(Saved data entries)
*** Begin section ***

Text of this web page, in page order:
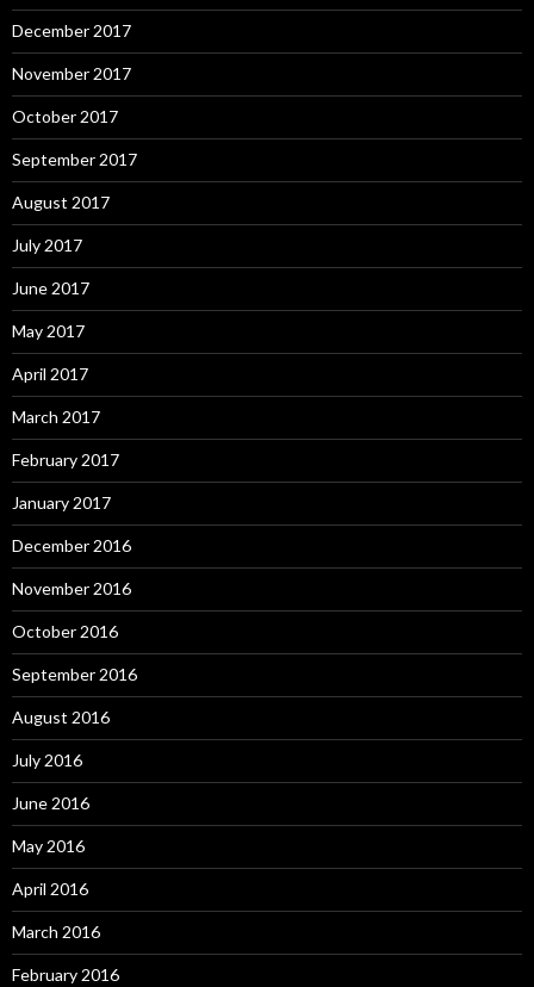
December 2017
November 2017
October 2017
September 2017
August 2017
July 2017
June 2017
May 2017
April 2017
March 2017
February 2017
January 2017
December 2016
November 2016
October 2016
September 2016
August 2016
July 2016
June 2016
May 2016
April 2016
March 2016
February 2016

*** End section ***

The answer must be an exact copy of the records, with no images in it.

Text of this web page, in page order:
December 2017
November 2017
October 2017
September 2017
August 2017
July 2017
June 2017
May 2017
April 2017
March 2017
February 2017
January 2017
December 2016
November 2016
October 2016
September 2016
August 2016
July 2016
June 2016
May 2016
April 2016
March 2016
February 2016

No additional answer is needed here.